§ **What you need to do**
Without including any image, repeat every record exactly.

----

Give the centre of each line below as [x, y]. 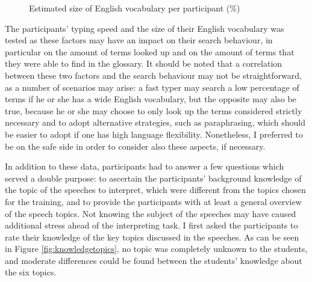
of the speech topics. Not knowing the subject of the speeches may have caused [151, 213]
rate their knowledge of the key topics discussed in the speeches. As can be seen [152, 237]
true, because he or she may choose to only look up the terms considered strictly [154, 110]
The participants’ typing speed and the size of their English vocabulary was [145, 28]
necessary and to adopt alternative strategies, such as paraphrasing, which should [155, 122]
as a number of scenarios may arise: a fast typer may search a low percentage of [152, 87]
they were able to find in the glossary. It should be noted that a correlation [144, 63]
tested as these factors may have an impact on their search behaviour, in [139, 40]
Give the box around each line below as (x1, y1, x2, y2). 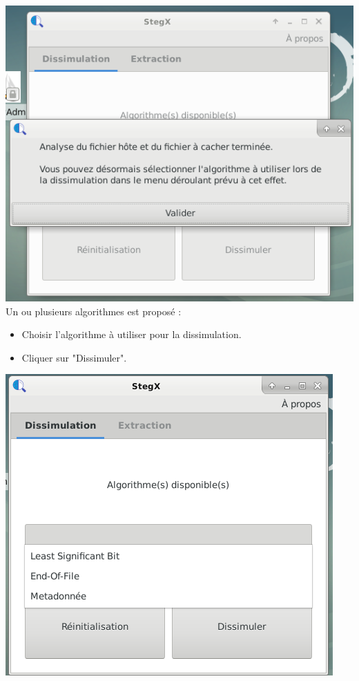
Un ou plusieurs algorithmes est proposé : (6, 304, 182, 318)
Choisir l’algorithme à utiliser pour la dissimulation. (21, 327, 242, 342)
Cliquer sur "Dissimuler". (21, 350, 127, 364)
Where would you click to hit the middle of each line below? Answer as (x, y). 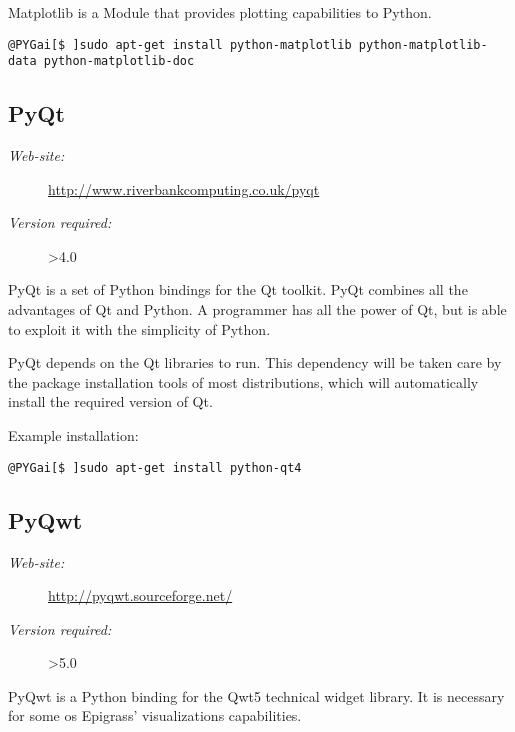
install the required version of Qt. (110, 401)
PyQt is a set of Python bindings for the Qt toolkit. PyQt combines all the (238, 289)
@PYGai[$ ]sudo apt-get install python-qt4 (155, 467)
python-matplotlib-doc (119, 61)
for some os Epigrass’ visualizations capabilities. (155, 715)
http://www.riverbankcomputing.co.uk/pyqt (184, 188)
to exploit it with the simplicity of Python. (139, 328)
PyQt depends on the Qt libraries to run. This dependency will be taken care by (255, 362)
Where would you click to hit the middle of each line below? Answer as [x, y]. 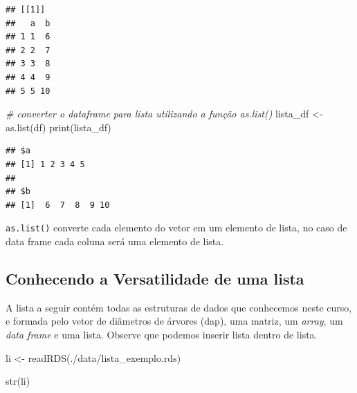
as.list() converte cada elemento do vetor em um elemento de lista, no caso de [176, 228]
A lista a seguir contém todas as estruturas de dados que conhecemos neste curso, [179, 307]
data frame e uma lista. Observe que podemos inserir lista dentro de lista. [162, 334]
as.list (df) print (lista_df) [58, 127]
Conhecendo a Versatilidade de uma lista [155, 278]
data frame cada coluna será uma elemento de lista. [115, 241]
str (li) [18, 381]
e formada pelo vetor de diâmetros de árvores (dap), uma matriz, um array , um [174, 321]
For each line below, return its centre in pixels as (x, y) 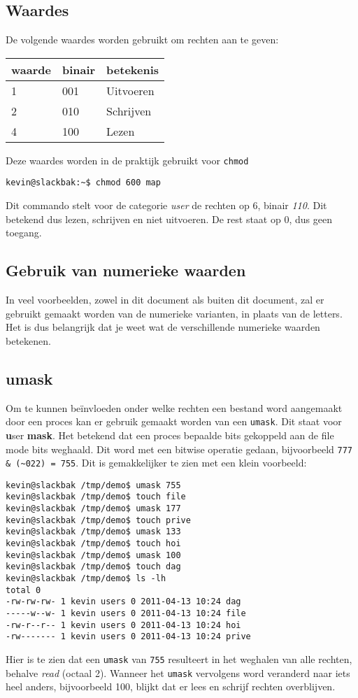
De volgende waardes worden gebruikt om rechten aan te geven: (142, 40)
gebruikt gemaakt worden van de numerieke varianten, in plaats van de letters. (174, 313)
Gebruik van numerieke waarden (126, 270)
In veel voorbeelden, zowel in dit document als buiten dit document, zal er (165, 300)
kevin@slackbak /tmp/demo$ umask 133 (93, 532)
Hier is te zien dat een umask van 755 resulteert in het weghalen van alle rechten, (179, 659)
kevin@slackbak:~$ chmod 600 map (83, 183)
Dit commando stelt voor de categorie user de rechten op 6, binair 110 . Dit (166, 205)

----

§ **Output of the exercise**
Give the centre of each line below as [x, y]. 
of the speech topics. Not knowing the subject of the speeches may have caused [151, 213]
rate their knowledge of the key topics discussed in the speeches. As can be seen [152, 237]
true, because he or she may choose to only look up the terms considered strictly [154, 110]
The participants’ typing speed and the size of their English vocabulary was [145, 28]
necessary and to adopt alternative strategies, such as paraphrasing, which should [155, 122]
as a number of scenarios may arise: a fast typer may search a low percentage of [152, 87]
they were able to find in the glossary. It should be noted that a correlation [144, 63]
tested as these factors may have an impact on their search behaviour, in [139, 40]
Give the box around each line below as (x1, y1, x2, y2). 
Un ou plusieurs algorithmes est proposé : (6, 304, 182, 318)
Choisir l’algorithme à utiliser pour la dissimulation. (21, 327, 242, 342)
Cliquer sur "Dissimuler". (21, 350, 127, 364)
Where would you click to hit the middle of each line below? Answer as (x, y). 
install the required version of Qt. (110, 401)
PyQt is a set of Python bindings for the Qt toolkit. PyQt combines all the (238, 289)
@PYGai[$ ]sudo apt-get install python-qt4 (155, 467)
python-matplotlib-doc (119, 61)
for some os Epigrass’ visualizations capabilities. (155, 715)
http://www.riverbankcomputing.co.uk/pyqt (184, 188)
to exploit it with the simplicity of Python. (139, 328)
PyQt depends on the Qt libraries to run. This dependency will be taken care by (255, 362)
Where would you click to hit the middle of each line below? Answer as [x, y]. 
as.list() converte cada elemento do vetor em um elemento de lista, no caso de [176, 228]
A lista a seguir contém todas as estruturas de dados que conhecemos neste curso, [179, 307]
data frame e uma lista. Observe que podemos inserir lista dentro de lista. [162, 334]
as.list (df) print (lista_df) [58, 127]
Conhecendo a Versatilidade de uma lista [155, 278]
data frame cada coluna será uma elemento de lista. [115, 241]
str (li) [18, 381]
e formada pelo vetor de diâmetros de árvores (dap), uma matriz, um array , um [174, 321]
For each line below, return its centre in pixels as (x, y) 
De volgende waardes worden gebruikt om rechten aan te geven: (142, 40)
gebruikt gemaakt worden van de numerieke varianten, in plaats van de letters. (174, 313)
Gebruik van numerieke waarden (126, 270)
In veel voorbeelden, zowel in dit document als buiten dit document, zal er (165, 300)
kevin@slackbak /tmp/demo$ umask 133 (93, 532)
Hier is te zien dat een umask van 755 resulteert in het weghalen van alle rechten, (179, 659)
kevin@slackbak:~$ chmod 600 map (83, 183)
Dit commando stelt voor de categorie user de rechten op 6, binair 110 . Dit (166, 205)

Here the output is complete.